Selasa, 31 Mei 2022

Antena TV Terbaik

ANTENA Titis TS-1000. Itu antena TV pertama yang saya dapatkan secara gratis dari seorang teman blogger. Dikirim dari mBantul, Daerah Istimewa Yogyakarta. Lebih istimewa lagi, antena itu saya terima secara bersih, tanpa biaya. Bahkan ongkir pun dibayar oleh pengirim. Sebagai sesama penikmat siaran tv digital, kami serasa akrab walau tak sekalipun pernah kopdar. Waktu itu belum seperti sekarang. Gaung migrasi alias ASO (Analog Switch Off) masih sayup-sayup. Timbul-tenggelam. Pihak LPS kesannya juga masih ogah-ogahan. Dengan bermacam alasan. Pihak yang rajin menayangkan iklan tentang migrasi televisi digital, seingat saya, waktu itu cuma TVRI.

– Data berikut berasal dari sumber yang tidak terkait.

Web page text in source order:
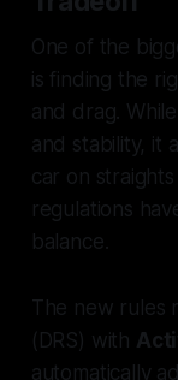
One of the
is finding the
and drag.
and stability, it
car on
regulations
balance.
The new rules
(DRS) with
automatically
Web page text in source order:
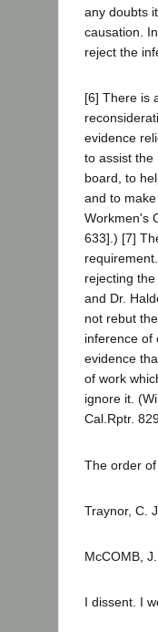
any doubts
causation.
reject the
[6] There is
evidence
to assist the
board, to
and to
Workmen's
633].) [7]
rejecting
and Dr.
not rebut
inference of
evidence
of work
ignore it.
Cal.Rptr.
The order
Traynor, C.
McCOMB, J.
I dissent. I
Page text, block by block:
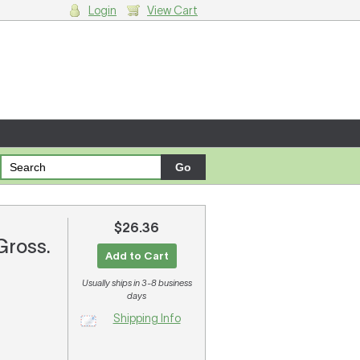
Login View Cart
$26.36
Add to Cart
Usually ships in 3-8 business
days
Shipping Info
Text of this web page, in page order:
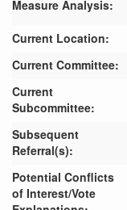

Kini, sekian belas tahun kemudian, sudah berbeda keadaannya. Televisi swasta sudah pada rada injak gas. Simulcast dimana-mana. Dengan si Modi, maskot ASO ditampilkan di sudut layar kaca. Sekalipun begitu, siaran analog LPS itu juga tetap bening, dimana-mana. Sehingga, "Siaran analog masih bisa dinikmati kok, nanti saja kalau sudah tidak ada, baru aku beli STB", begitu kata teman saya yang tinggal di Kediri.

Intinya: menunggu. Saat siaran tv analog benar-benar disuntik mati. Yang jadwalnya sudah jelas itu. Walau, disini, apa-apa yang sudah jelas pun bisa saja dikoreksi. Termasuk tentang program migrasi ini. (baca juga: ASO Diundur (LAGI!)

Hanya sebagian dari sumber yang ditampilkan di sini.